§ Data records
*** Block opens ***

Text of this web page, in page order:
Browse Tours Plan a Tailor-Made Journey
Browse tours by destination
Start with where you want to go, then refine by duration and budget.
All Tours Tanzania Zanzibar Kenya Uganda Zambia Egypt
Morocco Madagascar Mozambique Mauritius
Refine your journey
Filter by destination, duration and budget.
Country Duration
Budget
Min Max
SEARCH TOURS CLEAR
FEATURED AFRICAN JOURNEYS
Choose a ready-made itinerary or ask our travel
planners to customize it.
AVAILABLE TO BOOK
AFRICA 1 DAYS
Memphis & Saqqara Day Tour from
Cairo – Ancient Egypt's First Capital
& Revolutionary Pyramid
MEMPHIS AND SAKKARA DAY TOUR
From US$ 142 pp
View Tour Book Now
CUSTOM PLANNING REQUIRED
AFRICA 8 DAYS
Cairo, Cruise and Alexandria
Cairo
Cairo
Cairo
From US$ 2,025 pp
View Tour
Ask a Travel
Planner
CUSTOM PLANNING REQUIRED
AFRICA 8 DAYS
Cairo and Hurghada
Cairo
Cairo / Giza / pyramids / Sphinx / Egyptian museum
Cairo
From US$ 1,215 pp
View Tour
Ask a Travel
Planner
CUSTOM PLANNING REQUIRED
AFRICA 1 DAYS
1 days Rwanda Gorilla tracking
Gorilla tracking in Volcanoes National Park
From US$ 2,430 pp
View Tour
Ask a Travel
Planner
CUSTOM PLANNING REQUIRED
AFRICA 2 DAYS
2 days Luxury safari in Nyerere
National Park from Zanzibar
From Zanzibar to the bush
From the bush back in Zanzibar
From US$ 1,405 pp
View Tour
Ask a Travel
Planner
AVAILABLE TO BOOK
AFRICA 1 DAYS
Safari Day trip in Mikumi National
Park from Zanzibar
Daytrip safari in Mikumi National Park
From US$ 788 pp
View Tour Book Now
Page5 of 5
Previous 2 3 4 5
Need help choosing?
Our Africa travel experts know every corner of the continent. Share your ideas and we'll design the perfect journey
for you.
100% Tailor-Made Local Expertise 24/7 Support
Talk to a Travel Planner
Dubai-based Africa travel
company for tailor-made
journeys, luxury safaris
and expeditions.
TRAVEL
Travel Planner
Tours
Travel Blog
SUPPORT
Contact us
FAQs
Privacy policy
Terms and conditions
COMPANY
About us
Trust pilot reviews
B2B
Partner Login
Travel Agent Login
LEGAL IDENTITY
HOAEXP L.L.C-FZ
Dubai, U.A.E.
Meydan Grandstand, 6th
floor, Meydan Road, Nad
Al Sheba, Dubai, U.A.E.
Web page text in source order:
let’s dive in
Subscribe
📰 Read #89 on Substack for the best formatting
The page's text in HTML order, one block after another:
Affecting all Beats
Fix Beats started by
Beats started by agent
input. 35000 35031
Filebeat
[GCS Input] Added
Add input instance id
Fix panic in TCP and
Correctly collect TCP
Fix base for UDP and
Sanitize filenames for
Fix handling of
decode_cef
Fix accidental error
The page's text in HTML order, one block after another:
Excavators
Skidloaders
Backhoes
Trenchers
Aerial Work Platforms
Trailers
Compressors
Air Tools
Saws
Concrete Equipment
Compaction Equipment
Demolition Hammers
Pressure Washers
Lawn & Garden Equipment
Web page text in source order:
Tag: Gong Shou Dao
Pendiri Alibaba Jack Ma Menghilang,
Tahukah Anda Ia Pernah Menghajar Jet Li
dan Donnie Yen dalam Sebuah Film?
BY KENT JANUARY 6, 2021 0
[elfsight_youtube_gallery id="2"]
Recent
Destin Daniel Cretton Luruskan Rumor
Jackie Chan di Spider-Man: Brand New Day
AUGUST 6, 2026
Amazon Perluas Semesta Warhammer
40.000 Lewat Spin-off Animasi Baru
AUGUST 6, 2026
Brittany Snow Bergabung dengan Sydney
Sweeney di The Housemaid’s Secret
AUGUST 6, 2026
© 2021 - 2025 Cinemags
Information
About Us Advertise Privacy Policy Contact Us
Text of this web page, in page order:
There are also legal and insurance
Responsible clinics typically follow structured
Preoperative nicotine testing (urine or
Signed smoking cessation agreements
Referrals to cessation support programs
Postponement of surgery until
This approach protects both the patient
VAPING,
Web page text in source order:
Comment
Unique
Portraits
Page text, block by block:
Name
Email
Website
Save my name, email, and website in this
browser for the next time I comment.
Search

*** Block closes ***

§ ABOUT THIS EXERCISE
Please reproduce the lines from the line with "Correctly collect TCP" to the line with "dan Donnie Yen dalam Sebuah Film?", both ends included, exactly as they appear above.

§ ANSWER SECTION
Correctly collect TCP
Fix base for UDP and
Sanitize filenames for
Fix handling of
decode_cef
Fix accidental error
The page's text in HTML order, one block after another:
Excavators
Skidloaders
Backhoes
Trenchers
Aerial Work Platforms
Trailers
Compressors
Air Tools
Saws
Concrete Equipment
Compaction Equipment
Demolition Hammers
Pressure Washers
Lawn & Garden Equipment
Web page text in source order:
Tag: Gong Shou Dao
Pendiri Alibaba Jack Ma Menghilang,
Tahukah Anda Ia Pernah Menghajar Jet Li
dan Donnie Yen dalam Sebuah Film?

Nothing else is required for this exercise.